• Raw data:
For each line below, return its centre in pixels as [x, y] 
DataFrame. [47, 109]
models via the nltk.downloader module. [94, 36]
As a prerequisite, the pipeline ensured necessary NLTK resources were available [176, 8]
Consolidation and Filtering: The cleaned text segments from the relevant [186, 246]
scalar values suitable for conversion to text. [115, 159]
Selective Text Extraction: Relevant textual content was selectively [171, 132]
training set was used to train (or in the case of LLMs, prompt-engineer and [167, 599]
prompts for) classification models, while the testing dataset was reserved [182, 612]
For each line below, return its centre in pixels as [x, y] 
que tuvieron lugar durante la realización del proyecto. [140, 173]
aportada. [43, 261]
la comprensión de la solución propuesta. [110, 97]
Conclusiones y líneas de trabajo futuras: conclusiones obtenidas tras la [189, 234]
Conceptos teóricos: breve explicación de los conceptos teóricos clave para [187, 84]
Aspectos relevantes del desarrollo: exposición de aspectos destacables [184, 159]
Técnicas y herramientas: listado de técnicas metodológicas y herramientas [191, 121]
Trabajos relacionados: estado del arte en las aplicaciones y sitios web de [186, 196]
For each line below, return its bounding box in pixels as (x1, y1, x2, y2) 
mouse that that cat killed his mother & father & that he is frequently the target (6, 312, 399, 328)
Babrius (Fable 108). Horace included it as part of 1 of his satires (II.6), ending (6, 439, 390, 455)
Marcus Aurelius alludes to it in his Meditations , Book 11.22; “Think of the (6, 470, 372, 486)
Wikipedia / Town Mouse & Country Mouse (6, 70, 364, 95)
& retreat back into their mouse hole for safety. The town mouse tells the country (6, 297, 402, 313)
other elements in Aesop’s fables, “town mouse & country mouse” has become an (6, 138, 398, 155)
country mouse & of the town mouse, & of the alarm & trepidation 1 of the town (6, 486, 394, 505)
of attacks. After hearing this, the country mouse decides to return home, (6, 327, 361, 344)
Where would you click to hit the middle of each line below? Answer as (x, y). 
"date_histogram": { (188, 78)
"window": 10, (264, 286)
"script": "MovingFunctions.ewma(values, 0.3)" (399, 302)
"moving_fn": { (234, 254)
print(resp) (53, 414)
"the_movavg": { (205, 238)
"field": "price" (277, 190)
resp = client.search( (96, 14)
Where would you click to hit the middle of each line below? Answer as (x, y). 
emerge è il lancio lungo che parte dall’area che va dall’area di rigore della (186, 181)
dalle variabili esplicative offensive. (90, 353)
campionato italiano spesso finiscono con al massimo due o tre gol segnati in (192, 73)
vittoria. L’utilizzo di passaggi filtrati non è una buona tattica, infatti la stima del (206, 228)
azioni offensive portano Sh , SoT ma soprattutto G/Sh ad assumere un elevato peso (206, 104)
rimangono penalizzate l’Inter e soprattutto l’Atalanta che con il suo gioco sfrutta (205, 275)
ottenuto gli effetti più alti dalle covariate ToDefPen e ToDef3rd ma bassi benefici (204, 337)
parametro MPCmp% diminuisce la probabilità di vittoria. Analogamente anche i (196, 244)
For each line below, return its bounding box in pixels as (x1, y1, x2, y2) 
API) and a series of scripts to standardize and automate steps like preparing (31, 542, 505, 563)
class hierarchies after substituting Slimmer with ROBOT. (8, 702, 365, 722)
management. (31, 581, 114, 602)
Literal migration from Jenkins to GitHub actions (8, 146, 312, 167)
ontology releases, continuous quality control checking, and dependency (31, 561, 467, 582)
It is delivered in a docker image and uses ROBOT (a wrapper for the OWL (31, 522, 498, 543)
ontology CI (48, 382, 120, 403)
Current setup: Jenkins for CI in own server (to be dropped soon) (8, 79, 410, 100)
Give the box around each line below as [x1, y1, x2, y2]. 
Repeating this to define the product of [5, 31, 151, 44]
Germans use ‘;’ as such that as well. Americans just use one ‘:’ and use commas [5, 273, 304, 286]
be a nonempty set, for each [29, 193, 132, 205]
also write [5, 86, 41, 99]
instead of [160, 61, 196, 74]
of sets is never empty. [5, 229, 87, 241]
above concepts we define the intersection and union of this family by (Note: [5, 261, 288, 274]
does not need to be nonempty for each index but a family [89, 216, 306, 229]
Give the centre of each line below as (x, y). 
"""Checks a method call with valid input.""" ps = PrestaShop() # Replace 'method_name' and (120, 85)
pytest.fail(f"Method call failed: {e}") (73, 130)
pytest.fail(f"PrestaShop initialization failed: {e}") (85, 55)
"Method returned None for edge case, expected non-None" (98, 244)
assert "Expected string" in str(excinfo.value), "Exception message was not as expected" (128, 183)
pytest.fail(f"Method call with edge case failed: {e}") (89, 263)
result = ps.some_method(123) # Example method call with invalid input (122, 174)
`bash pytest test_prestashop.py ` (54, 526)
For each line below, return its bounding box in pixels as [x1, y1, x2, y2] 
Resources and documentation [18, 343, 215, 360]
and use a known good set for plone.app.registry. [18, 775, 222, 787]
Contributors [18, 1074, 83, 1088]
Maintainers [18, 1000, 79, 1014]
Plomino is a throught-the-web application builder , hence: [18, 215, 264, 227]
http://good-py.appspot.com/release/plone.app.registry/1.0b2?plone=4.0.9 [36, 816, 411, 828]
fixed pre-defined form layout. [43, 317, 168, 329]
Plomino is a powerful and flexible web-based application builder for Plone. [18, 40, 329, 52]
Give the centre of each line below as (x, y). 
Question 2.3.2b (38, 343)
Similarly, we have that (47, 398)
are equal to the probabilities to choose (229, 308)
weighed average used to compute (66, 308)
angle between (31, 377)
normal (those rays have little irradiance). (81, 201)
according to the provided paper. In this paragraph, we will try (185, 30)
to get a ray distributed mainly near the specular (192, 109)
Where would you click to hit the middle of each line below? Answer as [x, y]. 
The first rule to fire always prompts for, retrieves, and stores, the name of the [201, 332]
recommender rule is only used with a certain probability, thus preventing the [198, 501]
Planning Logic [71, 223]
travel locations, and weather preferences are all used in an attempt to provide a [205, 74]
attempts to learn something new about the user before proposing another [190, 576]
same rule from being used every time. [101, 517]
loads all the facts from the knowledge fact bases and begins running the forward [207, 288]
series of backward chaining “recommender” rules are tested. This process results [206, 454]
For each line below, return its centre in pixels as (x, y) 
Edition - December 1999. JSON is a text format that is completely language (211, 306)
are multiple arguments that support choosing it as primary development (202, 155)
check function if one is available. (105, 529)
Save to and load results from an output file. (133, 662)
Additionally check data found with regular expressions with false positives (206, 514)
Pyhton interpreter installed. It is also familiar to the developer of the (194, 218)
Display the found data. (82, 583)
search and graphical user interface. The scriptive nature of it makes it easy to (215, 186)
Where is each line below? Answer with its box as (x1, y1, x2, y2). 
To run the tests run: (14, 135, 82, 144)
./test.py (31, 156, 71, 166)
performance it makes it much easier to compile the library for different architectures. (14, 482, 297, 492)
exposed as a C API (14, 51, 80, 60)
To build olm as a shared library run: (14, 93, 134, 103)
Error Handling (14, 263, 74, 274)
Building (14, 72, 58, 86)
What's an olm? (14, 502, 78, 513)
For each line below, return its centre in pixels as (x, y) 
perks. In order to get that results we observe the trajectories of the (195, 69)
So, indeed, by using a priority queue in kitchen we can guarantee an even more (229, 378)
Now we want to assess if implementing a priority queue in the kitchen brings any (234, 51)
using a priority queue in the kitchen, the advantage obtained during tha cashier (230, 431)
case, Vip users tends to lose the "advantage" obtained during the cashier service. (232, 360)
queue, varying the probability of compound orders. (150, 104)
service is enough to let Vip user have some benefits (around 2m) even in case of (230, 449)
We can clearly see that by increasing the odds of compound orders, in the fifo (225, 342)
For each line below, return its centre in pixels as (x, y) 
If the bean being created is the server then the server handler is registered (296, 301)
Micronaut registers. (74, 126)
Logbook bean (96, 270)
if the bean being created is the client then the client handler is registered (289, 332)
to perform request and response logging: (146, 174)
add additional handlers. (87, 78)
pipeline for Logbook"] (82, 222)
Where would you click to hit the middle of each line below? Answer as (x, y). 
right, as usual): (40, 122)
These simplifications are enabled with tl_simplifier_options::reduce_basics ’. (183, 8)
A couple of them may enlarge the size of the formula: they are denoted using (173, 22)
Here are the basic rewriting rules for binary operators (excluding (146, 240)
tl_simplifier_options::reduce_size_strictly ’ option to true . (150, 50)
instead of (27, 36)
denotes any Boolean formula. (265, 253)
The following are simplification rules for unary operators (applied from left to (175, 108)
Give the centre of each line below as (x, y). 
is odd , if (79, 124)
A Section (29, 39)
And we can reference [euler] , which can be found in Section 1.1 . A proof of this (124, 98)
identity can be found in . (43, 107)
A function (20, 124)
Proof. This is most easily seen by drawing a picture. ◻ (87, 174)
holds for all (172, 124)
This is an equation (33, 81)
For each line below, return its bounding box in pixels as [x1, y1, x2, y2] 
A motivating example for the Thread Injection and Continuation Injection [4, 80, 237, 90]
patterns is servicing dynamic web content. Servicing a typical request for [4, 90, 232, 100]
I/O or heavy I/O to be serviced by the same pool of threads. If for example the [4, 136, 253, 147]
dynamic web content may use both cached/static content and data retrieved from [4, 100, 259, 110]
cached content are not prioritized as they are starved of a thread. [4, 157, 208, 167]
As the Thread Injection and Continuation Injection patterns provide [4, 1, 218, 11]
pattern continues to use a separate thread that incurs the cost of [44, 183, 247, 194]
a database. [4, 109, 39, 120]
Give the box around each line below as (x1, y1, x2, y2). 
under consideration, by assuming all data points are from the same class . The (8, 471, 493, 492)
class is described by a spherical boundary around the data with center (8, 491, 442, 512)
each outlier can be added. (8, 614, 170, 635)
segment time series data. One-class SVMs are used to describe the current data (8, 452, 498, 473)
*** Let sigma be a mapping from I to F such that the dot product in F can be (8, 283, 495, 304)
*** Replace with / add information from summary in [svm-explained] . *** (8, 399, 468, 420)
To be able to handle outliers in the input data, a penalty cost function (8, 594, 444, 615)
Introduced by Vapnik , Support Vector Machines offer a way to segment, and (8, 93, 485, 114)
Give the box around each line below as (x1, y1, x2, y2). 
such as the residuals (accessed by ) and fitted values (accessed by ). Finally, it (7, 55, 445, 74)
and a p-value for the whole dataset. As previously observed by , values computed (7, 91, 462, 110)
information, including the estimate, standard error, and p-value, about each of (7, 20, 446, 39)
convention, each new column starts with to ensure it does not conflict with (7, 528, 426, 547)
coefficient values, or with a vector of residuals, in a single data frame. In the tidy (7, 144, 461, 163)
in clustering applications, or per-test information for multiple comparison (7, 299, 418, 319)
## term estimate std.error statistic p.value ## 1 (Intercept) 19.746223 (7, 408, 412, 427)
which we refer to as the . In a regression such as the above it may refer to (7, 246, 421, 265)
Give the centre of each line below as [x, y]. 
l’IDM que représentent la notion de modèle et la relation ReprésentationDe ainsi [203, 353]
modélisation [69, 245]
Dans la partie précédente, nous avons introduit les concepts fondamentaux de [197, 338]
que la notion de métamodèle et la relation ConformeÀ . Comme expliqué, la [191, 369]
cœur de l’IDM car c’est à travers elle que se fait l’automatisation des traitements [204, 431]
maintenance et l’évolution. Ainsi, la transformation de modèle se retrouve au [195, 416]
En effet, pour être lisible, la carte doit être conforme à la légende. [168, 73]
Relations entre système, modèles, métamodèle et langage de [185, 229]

• Activity: Read through the entries above and copy each line that has the string "pipeline" in it.

• Answer for the task:
As a prerequisite, the pipeline ensured necessary NLTK resources were available [176, 8]
pipeline for Logbook"] (82, 222)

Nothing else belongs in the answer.